- **Dataset entries**:
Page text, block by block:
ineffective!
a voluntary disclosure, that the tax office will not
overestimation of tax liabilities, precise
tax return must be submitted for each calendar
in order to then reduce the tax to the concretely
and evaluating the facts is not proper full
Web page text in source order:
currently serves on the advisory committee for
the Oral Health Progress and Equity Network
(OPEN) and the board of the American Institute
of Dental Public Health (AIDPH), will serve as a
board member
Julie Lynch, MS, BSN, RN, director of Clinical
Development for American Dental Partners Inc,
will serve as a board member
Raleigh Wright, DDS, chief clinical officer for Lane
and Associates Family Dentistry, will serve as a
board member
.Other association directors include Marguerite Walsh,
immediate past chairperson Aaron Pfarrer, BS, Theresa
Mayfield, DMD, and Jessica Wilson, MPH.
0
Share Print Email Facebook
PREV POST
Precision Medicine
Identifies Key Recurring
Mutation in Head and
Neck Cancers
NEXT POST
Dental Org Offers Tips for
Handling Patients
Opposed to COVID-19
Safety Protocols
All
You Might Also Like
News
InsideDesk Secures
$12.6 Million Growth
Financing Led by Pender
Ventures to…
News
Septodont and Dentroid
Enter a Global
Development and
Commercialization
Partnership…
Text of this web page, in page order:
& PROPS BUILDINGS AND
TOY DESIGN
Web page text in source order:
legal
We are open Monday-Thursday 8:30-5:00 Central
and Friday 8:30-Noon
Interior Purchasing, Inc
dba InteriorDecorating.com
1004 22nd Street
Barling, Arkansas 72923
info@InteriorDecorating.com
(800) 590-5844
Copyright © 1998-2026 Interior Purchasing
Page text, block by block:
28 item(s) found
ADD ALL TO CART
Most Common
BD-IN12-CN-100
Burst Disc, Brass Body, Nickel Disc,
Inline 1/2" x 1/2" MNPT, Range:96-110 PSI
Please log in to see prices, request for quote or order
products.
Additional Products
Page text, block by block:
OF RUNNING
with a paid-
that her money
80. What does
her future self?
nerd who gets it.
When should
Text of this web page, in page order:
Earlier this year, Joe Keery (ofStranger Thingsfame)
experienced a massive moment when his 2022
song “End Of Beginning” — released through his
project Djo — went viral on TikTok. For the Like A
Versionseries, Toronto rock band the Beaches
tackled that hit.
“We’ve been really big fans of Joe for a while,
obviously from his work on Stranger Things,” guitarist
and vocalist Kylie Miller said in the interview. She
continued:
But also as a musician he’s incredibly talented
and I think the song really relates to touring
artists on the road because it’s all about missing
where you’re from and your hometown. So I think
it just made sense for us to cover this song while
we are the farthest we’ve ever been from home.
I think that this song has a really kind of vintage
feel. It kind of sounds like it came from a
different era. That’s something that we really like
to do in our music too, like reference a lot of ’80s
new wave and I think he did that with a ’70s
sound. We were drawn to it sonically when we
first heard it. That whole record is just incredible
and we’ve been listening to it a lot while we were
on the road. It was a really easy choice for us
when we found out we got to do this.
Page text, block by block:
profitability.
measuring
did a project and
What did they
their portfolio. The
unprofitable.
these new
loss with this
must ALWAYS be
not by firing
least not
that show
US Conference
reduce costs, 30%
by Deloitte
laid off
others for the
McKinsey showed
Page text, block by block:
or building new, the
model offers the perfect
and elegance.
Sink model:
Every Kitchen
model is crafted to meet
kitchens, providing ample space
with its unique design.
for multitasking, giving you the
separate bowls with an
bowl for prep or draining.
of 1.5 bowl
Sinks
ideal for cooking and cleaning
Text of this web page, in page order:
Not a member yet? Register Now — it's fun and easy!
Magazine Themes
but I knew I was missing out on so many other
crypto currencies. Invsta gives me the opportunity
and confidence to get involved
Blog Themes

--

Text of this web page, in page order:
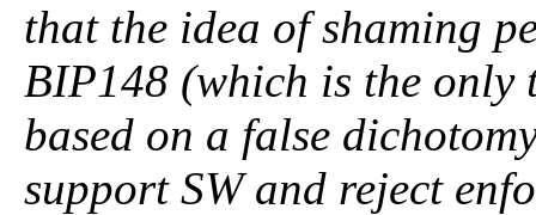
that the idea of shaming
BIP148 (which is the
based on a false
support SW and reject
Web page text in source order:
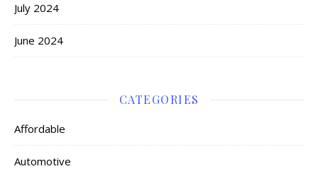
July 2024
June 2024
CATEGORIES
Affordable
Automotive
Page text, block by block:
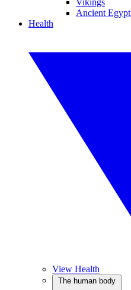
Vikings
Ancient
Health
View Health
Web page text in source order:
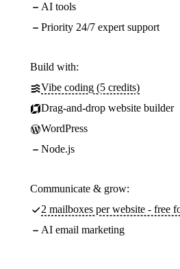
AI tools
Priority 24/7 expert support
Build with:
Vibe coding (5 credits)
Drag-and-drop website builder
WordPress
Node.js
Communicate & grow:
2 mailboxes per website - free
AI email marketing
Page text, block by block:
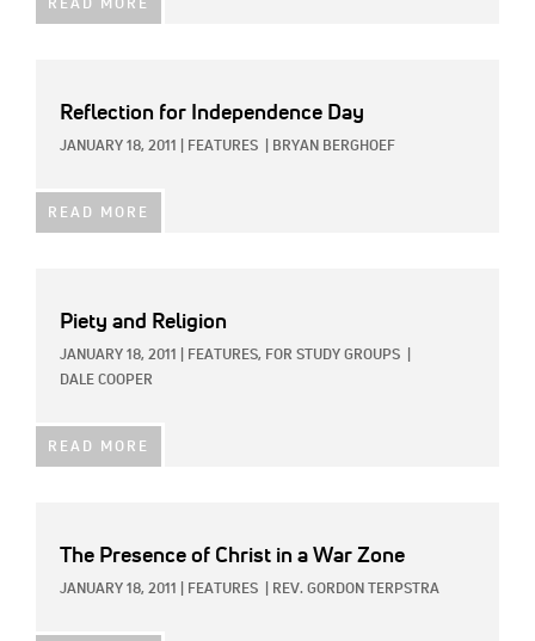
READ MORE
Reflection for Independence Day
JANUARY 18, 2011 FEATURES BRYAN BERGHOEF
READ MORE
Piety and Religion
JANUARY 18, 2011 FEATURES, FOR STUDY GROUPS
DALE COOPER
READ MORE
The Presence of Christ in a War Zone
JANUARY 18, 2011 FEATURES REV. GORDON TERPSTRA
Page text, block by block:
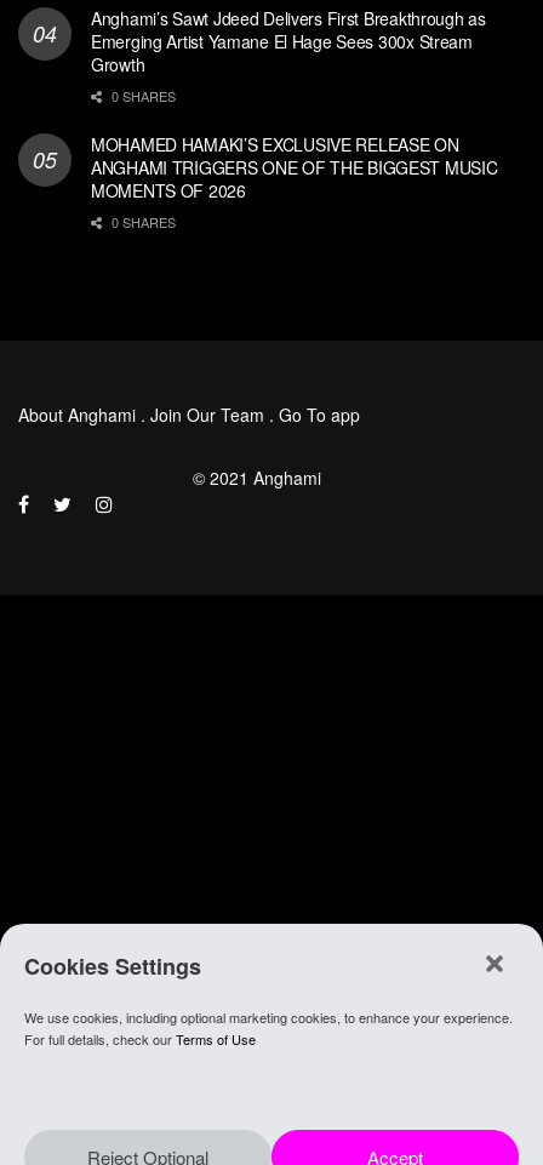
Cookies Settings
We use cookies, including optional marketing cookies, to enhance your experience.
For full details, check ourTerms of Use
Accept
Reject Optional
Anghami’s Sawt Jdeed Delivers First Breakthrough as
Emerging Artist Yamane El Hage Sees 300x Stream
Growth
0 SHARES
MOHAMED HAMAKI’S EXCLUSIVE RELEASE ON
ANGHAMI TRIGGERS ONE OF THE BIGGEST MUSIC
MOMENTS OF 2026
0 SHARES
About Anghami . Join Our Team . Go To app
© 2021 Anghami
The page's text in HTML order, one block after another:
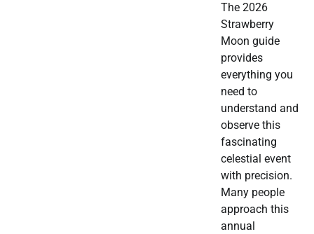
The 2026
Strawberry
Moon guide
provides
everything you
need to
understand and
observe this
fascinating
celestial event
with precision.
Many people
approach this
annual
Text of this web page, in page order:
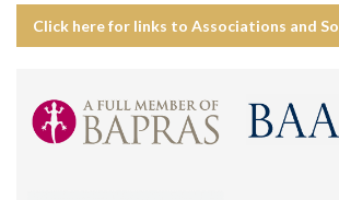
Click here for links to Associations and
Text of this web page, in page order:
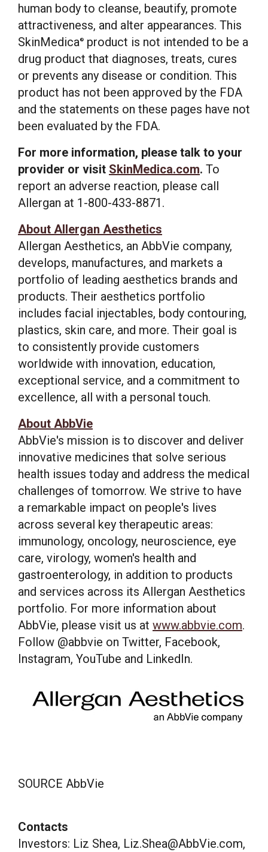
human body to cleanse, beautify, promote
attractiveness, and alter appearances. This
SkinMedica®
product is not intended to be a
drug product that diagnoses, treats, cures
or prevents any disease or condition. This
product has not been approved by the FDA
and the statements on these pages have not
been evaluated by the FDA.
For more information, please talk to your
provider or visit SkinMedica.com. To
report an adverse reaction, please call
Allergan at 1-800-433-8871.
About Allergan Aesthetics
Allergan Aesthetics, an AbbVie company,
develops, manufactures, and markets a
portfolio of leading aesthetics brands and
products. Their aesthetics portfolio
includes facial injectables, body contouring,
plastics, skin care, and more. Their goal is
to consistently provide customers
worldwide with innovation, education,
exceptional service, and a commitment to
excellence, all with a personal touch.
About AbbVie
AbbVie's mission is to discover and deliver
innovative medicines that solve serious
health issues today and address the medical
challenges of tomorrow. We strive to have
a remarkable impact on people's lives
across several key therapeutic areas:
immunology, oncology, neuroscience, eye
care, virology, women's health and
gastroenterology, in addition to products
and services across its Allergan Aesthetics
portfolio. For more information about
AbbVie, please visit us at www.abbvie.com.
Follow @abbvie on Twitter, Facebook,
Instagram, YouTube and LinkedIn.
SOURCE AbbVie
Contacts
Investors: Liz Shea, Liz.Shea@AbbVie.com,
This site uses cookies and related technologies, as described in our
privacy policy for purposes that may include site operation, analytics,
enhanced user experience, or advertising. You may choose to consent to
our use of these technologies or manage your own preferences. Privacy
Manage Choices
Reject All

...

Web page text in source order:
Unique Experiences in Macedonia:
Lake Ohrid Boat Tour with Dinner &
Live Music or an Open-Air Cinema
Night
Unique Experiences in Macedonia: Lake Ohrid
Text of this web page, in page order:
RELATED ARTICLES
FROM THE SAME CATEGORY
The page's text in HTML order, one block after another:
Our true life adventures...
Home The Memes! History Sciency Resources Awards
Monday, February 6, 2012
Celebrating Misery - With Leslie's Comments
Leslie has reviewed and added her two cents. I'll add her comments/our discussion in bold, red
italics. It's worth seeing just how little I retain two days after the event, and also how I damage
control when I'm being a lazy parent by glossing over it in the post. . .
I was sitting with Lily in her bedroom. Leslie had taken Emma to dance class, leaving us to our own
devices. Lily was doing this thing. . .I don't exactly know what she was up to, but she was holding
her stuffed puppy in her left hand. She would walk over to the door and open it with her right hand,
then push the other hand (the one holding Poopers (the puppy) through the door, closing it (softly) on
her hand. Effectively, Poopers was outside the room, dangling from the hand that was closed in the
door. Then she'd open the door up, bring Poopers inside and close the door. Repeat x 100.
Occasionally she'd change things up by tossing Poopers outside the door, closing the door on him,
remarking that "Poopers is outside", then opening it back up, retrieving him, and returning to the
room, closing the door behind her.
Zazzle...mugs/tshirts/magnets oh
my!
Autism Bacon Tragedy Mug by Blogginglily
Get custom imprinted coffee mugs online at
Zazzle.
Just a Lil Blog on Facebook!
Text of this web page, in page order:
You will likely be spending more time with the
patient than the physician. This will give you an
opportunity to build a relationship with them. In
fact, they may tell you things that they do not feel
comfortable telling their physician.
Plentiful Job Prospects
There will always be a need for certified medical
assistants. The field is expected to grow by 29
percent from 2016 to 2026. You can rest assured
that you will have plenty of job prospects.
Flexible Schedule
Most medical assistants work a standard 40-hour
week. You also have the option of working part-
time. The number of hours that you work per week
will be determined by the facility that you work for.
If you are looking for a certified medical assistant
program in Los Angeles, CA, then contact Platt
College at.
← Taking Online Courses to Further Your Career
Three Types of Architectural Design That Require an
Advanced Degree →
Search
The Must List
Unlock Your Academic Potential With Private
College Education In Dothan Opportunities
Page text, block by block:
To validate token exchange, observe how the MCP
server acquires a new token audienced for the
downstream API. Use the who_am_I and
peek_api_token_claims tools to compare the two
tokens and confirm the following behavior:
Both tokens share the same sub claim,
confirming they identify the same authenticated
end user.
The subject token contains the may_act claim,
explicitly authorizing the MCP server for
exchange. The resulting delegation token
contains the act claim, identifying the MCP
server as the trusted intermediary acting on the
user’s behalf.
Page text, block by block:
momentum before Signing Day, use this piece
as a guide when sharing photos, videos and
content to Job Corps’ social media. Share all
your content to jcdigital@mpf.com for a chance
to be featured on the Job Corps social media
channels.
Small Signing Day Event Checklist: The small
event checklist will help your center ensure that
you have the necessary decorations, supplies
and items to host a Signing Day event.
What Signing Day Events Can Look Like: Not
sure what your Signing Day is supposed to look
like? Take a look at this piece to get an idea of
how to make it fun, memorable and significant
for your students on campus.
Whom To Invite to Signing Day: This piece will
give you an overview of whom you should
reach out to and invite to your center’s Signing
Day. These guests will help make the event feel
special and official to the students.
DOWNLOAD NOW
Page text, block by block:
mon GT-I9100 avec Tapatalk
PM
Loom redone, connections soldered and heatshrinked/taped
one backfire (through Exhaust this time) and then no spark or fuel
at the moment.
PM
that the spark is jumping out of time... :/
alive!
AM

- **TASK TO CARRY OUT**: What lines above hold the word "think"? Pull each one out.

- **SOLUTION FOR THIS TASK**:
and I think the song really relates to touring
where you’re from and your hometown. So I think
I think that this song has a really kind of vintage
new wave and I think he did that with a ’70s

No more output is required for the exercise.